Claude Jones was sentenced to death for the murder of a liquor store owner in Point Blank, Texas. Jones, along with two other men were linked to the murder. The two other suspects both testified against Jones stating he was the shooter so they could avoid receiving the death penalty. Despite Jones stating he never stepped foot in the store, he was found guilty, with the only piece of hard evidence being a strand of hair found at the scene of the crime.

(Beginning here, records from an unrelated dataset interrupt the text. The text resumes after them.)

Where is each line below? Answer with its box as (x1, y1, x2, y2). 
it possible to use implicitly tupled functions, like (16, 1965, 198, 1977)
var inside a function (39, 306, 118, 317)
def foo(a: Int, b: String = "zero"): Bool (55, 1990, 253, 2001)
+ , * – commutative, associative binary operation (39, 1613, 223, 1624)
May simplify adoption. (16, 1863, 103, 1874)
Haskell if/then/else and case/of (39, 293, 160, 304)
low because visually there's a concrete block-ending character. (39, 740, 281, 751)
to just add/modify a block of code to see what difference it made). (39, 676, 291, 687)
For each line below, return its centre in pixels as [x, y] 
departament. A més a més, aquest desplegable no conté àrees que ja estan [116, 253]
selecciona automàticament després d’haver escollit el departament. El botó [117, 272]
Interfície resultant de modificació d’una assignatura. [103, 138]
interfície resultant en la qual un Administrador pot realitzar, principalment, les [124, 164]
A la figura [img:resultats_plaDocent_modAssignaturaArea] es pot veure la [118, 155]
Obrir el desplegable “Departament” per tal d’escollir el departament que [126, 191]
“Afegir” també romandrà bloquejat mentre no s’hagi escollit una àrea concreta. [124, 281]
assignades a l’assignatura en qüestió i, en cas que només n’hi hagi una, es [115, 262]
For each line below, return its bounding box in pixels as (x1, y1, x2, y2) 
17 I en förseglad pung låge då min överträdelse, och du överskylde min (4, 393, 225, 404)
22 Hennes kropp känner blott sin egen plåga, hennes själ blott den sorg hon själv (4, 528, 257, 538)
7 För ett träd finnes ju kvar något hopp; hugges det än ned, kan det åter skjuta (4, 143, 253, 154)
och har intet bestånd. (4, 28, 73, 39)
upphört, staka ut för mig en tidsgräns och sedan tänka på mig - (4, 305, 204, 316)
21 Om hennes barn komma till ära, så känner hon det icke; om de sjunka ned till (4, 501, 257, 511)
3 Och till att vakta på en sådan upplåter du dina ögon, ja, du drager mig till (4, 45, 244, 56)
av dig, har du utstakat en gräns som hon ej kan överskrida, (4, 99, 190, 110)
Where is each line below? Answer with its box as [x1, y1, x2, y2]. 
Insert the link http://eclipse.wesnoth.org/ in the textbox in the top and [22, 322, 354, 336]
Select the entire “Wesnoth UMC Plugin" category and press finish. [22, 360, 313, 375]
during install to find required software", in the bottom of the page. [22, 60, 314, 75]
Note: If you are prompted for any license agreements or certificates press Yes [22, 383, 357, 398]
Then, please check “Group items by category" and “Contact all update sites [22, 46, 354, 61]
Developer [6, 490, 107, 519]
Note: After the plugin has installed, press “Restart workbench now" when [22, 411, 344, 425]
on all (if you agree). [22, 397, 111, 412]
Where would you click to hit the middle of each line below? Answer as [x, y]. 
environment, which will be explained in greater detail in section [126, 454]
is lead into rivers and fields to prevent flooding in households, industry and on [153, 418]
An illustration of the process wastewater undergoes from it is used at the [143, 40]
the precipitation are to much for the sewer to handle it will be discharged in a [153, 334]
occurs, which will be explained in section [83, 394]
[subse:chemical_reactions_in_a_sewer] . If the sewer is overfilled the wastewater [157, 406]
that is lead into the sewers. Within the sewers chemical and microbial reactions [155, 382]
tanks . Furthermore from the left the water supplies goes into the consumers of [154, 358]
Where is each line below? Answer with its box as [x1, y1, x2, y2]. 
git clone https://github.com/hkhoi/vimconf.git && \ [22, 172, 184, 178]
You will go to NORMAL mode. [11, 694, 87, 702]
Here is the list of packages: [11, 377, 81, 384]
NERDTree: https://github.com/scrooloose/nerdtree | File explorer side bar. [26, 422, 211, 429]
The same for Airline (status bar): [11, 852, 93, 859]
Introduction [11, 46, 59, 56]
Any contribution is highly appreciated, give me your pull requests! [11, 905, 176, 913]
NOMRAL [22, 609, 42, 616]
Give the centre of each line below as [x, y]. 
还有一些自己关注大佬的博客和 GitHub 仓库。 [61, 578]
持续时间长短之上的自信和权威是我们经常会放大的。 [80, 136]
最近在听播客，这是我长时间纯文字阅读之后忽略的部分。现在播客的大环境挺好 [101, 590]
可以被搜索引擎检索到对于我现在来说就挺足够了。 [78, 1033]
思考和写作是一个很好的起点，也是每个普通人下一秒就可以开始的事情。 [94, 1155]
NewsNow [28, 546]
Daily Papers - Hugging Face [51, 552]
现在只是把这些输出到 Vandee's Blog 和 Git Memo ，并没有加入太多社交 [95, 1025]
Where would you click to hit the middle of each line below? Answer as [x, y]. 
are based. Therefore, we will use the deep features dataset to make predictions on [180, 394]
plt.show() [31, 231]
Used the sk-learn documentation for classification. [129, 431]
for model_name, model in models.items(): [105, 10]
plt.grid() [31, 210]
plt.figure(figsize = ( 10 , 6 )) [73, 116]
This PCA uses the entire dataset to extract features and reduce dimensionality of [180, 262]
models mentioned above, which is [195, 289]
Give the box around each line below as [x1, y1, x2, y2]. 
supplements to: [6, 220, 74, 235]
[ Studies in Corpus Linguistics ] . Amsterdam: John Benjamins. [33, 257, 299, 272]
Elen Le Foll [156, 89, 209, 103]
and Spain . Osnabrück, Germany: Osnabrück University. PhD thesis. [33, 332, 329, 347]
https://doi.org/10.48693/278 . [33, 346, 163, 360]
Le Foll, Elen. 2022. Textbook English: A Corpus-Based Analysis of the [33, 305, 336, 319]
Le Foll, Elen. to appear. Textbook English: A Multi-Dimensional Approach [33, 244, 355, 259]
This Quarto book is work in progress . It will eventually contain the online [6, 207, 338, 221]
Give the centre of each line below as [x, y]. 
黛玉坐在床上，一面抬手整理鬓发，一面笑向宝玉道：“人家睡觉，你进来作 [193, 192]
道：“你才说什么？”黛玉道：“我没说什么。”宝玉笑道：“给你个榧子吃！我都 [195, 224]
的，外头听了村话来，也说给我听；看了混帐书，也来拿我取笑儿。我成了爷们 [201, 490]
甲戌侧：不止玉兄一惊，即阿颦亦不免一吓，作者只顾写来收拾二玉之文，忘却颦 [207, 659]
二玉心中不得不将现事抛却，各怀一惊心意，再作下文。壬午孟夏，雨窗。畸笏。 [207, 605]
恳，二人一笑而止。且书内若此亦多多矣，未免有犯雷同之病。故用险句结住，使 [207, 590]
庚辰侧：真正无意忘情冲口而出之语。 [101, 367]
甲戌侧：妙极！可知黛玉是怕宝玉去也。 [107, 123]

A forensic expert testified that the sample looked like it came from Jones’ head however the technology was underdeveloped at the time and was unable to determine if Jones’ DNA was a match. He was executed in 2000 for the murder. In 2007 it was later found out that the hair came from the victim and there would not have been enough evidence to sentence Jones to death.

Cameron Todd Willingham

Willingham was executed in 2004 for the murder of his three daughters after ‘intentionally’ setting fire to their family home in Texas. Cameron maintained his innocence until his death and tried to appeal his conviction for years, however, he was still executed. It was later found out that the arson investigators who determined that the fire was intentionally set were using ‘flawed science’ and their findings are seen as negligent. This case is still being investigated and if it is found that Willingham did not set the fire it will be the first time an official as officially declared a wrongful execution in the state of Texas.

Ruben Cantu

Ruben Cantu wassentenced to deathfor the murder-robbery of a San Antonio man at the age of 17. Despite the fact that the young man had no prior convictions. He was depicted as a violent murderer who shot his victim 9 times as well as shot an eye witness 9 times, however, the witness lived to testify against Cantu however later recanted and admitted he named Cantu out of fear and influence from authorities. Despite Cantu’s claims that he was framed for the crime and the fact that there was no physical evidence linking Cantu to the murder, he was still executed in 1993 at the age of 26.

Leo Jones

Leo Jones was executed in 1998 for the murder of a Florida police officer. Jones has ‘confessed’ to the murder after 12 hours of police interrogation. He later claimed that this was a false confession due to the intimidating nature of the interrogation where authorities threatened his life and forced him to play ‘Russian roulette’. The same arresting police officers were later released from the department for using violence in other cases. Despite appeals and witness testimonies in support of Jones’ exoneration his sentence was still carried out and he was killed by electric chair.